◆ **SOURCE MATERIAL**
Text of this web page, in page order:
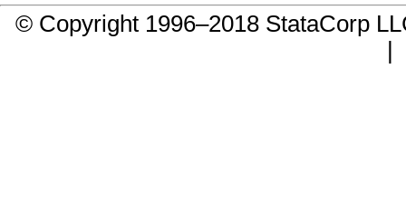
© Copyright 1996–2018 StataCorp
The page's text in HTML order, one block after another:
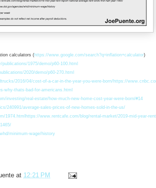
calculators (https://www.google.com/search?q=inflation+calculator)
1975/demo/p60-100.html
2020/demo/p60-270.html
2016/04/cost-of-a-car-in-the-year-you-were-born/https://
why-thats-bad-for-americans.html
investing/real-estate/how-much-new-home-cost-year-were-born/#14
240991/average-sales-prices-of-new-homes-sold-in-the-us/
1974.html https://www.rentcafe.com/blog/rental-market/2019-mid-year-
minimum-wage/history
at 12:21 PM
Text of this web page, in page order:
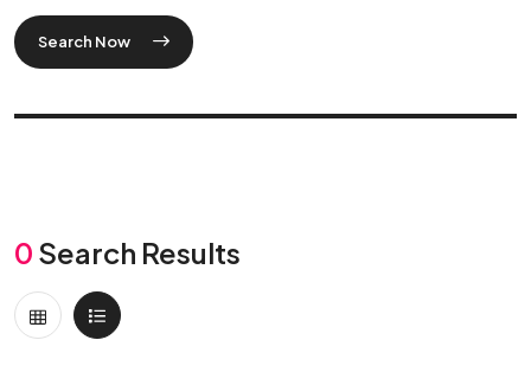
Search Now
0 Search Results
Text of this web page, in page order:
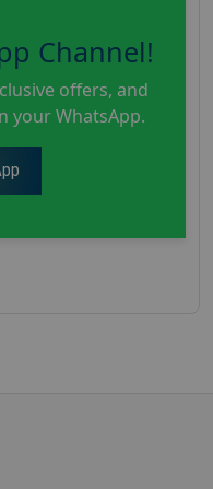
Channel!
offers, and
your WhatsApp.
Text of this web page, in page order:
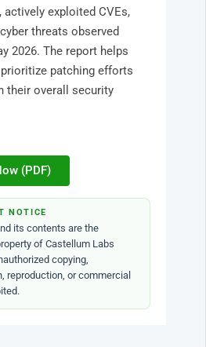
actively exploited CVEs,
threats observed
2026. The report helps
patching efforts
their overall security
(PDF)
NOTICE
its contents are the
of Castellum Labs
copying,
reproduction, or commercial
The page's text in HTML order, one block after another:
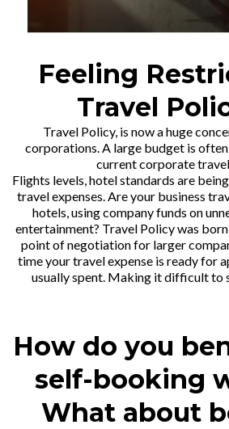
Feeling
Travel
Travel Policy, is now a huge
corporations. A large budget is
current corporate travel
Flights levels, hotel standards are
travel expenses. Are your business
hotels, using company funds on
entertainment? Travel Policy was
point of negotiation for larger
time your travel expense is ready for
usually spent. Making it difficult to
How do you
self-booking
What about
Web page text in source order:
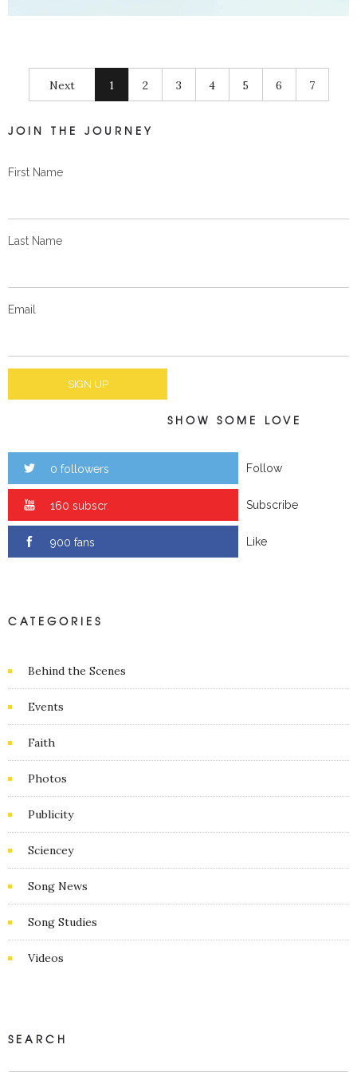
Next 1 2 3 4 5 6 7
JOIN THE JOURNEY
First Name
Last Name
Email
SHOW SOME LOVE
0 followers Follow
0 subscr. Subscribe
0 fans Like
CATEGORIES
Behind the Scenes
Events
Faith
Photos
Publicity
Sciencey
Song News
Song Studies
Videos
SEARCH
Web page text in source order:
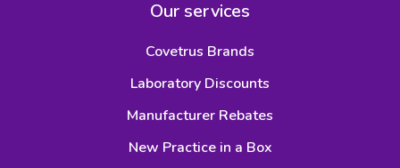
Our services
Covetrus Brands
Laboratory Discounts
Manufacturer Rebates
New Practice in a Box
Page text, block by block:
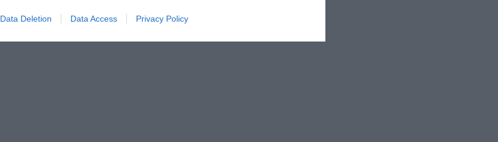
Data Deletion Data Access Privacy Policy
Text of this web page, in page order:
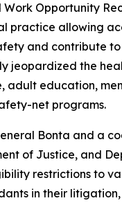
Work Opportunity
practice allowing
and contribute
jeopardized the
adult education,
net programs.
Bonta and a
of Justice, and
restrictions to
in their
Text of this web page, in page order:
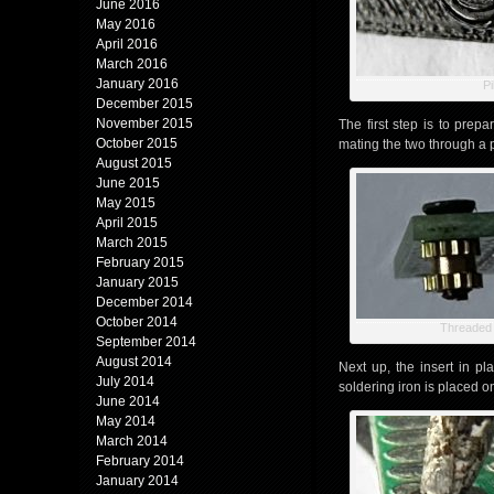
June 2016
May 2016
April 2016
March 2016
January 2016
December 2015
November 2015
October 2015
August 2015
June 2015
May 2015
April 2015
March 2015
February 2015
January 2015
December 2014
October 2014
September 2014
August 2014
July 2014
June 2014
May 2014
March 2014
February 2014
January 2014
The first step is to
mating the two through a
Next up, the insert in
soldering iron is placed
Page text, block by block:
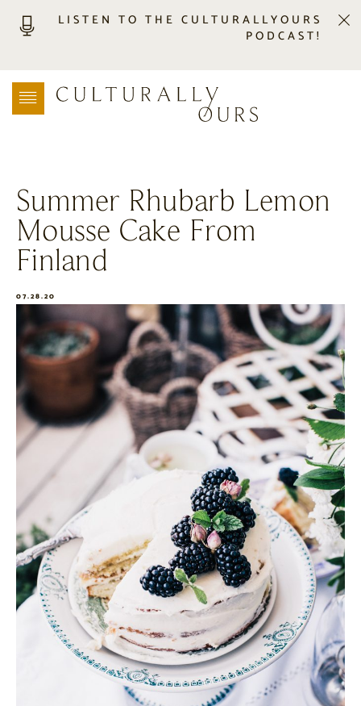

◆ **WORK REQUIRED**
With the pictures dropped, write out all of the entries word for word.

◆ **WRITTEN ANSWER**
Text of this web page, in page order:
© Copyright 1996–2018 StataCorp
The page's text in HTML order, one block after another:
calculators (https://www.google.com/search?q=inflation+calculator)
1975/demo/p60-100.html
2020/demo/p60-270.html
2016/04/cost-of-a-car-in-the-year-you-were-born/https://
why-thats-bad-for-americans.html
investing/real-estate/how-much-new-home-cost-year-were-born/#14
240991/average-sales-prices-of-new-homes-sold-in-the-us/
1974.html https://www.rentcafe.com/blog/rental-market/2019-mid-year-
minimum-wage/history
at 12:21 PM
Text of this web page, in page order:
Search Now
0 Search Results
Text of this web page, in page order:
Channel!
offers, and
your WhatsApp.
Text of this web page, in page order:
actively exploited CVEs,
threats observed
2026. The report helps
patching efforts
their overall security
(PDF)
NOTICE
its contents are the
of Castellum Labs
copying,
reproduction, or commercial
The page's text in HTML order, one block after another:
Feeling
Travel
Travel Policy, is now a huge
corporations. A large budget is
current corporate travel
Flights levels, hotel standards are
travel expenses. Are your business
hotels, using company funds on
entertainment? Travel Policy was
point of negotiation for larger
time your travel expense is ready for
usually spent. Making it difficult to
How do you
self-booking
What about
Web page text in source order:
Next 1 2 3 4 5 6 7
JOIN THE JOURNEY
First Name
Last Name
Email
SHOW SOME LOVE
0 followers Follow
0 subscr. Subscribe
0 fans Like
CATEGORIES
Behind the Scenes
Events
Faith
Photos
Publicity
Sciencey
Song News
Song Studies
Videos
SEARCH
Web page text in source order:
Our services
Covetrus Brands
Laboratory Discounts
Manufacturer Rebates
New Practice in a Box
Page text, block by block:
Data Deletion Data Access Privacy Policy
Text of this web page, in page order:
Work Opportunity
practice allowing
and contribute
jeopardized the
adult education,
net programs.
Bonta and a
of Justice, and
restrictions to
in their
Text of this web page, in page order:
June 2016
May 2016
April 2016
March 2016
January 2016
December 2015
November 2015
October 2015
August 2015
June 2015
May 2015
April 2015
March 2015
February 2015
January 2015
December 2014
October 2014
September 2014
August 2014
July 2014
June 2014
May 2014
March 2014
February 2014
January 2014
The first step is to
mating the two through a
Next up, the insert in
soldering iron is placed
Page text, block by block:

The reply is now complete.